Samia Chreim a été nommé Professeure Ian Telfer en Études des organisations de soins de santé. Ses recherches aident à mieux comprendre la dynamique du changement organisationnel, de l’intégration des organisations et de la collaboration entre professionnels. Elle a dit récemment que l’évolution future des organismes de santé demandera notamment des coalitions gagnantes de professionnels ayant des compétences et des ressources complémentaires.
En quoi les organisations de soins de santé sont-elles différentes des autres types d’organisation?
SC : Les pressions sont grandes, actuellement, pour que le système de soins de santé devienne plus performant. On demande fréquemment aux professionnels de ce secteur de s’adapter ou de modifier leur façon de travailler pour prodiguer de meilleurs soins aux patients. Mais les professionnels de la santé doivent atteindre différents objectifs professionnels; ils ont des rôles, des cultures et des intérêts différents. Les conflits sont inévitables.
Imaginez qu’une autorité sanitaire confie une procédure particulière à un groupe. Un autre groupe en était exclusivement responsable jusqu’à là. Quiconque perçoit une perte d’autonomie ou de pouvoir risque de résister énergiquement au changement.
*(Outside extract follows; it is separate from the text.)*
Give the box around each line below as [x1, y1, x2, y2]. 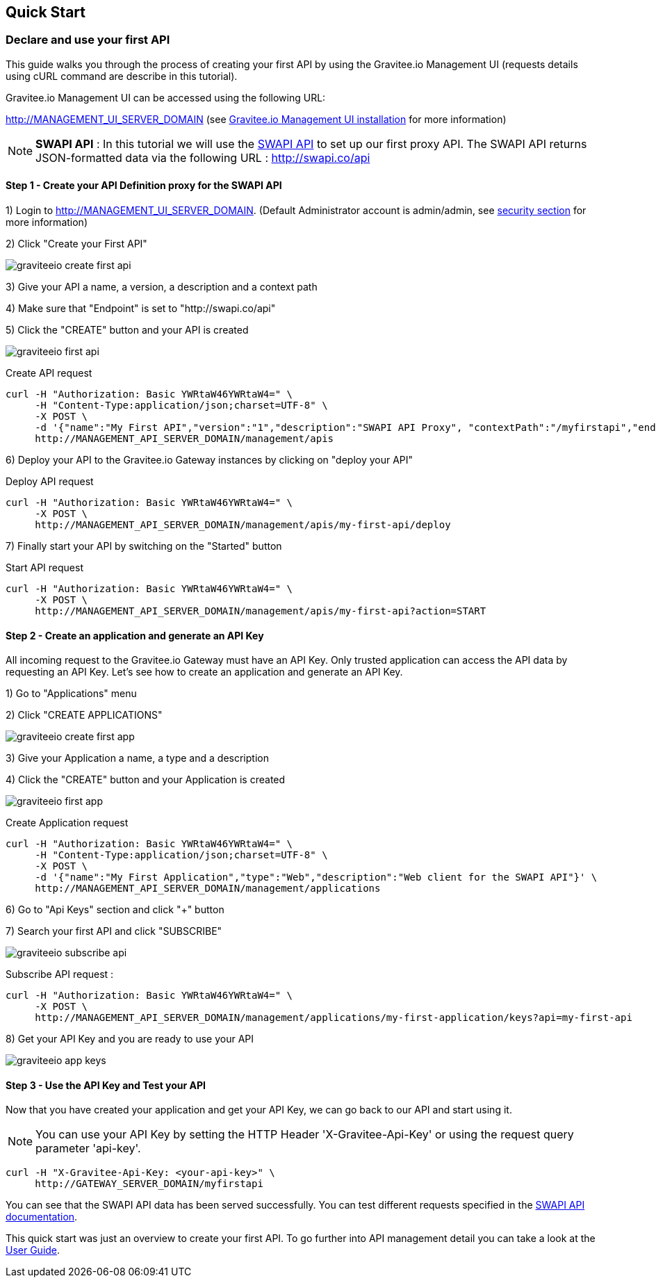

D’autres changements deviennent problématiques simplement parce qu’ils dérangent les pratiques habituelles. Prenons l’exemple de la déclaration des incidents concernant la sécurité des patients. Un hôpital dont l’unité de soins primaires a mis en place un système efficace pour ce faire pourrait souhaiter que ce système soit adopté par une autre unité, l’équipe de santé mentale par exemple. Cela s’avérera parfois impossible du fait des différences de cultures et de pratiques professionnelles.
Que peuvent faire les gestionnaires pour faire en sorte que les changements nécessaires soient mis en œuvre?
SC : L’une de mes études portait sur la collaboration entre organisations de soins de santé dans un contexte de soins primaires. Ces recherches ont montré que, pour réussir à apporter des changements, les gestionnaires doivent créer une coalition gagnante de professionnels et d’employés ayant des compétences et des ressources complémentaires. Mais pour ce faire, il est nécessaire d’établir des « terrains d’entente », de créer un climat de confiance et de renforcer la crédibilité du processus de changement.
Il faut par conséquent une personne dont le travail est de gérer le processus de changement. Cette approche sera en bout de ligne plus efficace que si l’on demande à des praticiens des soins de santé déjà très occupés de se charger de la gestion du changement en plus de leurs tâches. S’il n’y a pas personne réellement responsable du processus, il y a de fortes chances que le changement perde de son importance dans l’esprit des gens et que l’enthousiasme tombe.
Quel style de gestion, quelle approche, faudrait-il encourager, compte tenu de la nécessité de rassembler les professionnels et le personnel autour d’un changement important?
SC : Les recherches montrent qu’il est bon d’avoir un petit nombre de personnes (des gestionnaires et des professionnels) ayant des compétences et des ressources complémentaires pour ce qui est de mener à bien des changements organisationnels majeurs . Mais cette approche est parfois source de confusion. Il peut y avoir des ambiguïtés sur les responsabilités des uns et des autres, d’où la duplication des efforts ou l’oubli de certaines tâches qui passent entre les mailles du filet. J’ai aussi étudié des organisations où des conflits insolubles ont surgi entre les membres d’un groupe de gestion et par conséquent leurs équipes ont beaucoup été affectées.
Les risques associés à ces scénarios font l’objet d’un vif débat sur la manière dont le leadership devrait être organisé, en particulier sur la nécessité ou non de partager ou distribuer le leadership, et sur la façon de le faire. Le leadership partagé s’applique à différents niveaux, par exemple au sein d’équipes, d’organisations et de collaborations interorganisationnelles. Les processus de gestion du changement, comme le besoin d’intégration entre les équipes de soins de santé, nécessitent parfois un leadership partagé. D’un autre côté, comme je l’ai mentionné, le leadership partagé n’est pas forcément une panacée. Il n’y a pas de formule magique pour savoir quand et comment le leadership peut être partagé et quel type de leadership collectif convient dans un contexte donné de changement organisationnel. Ce sont des problèmes complexes observés au sein des organismes de santé qui restent encore à résoudre.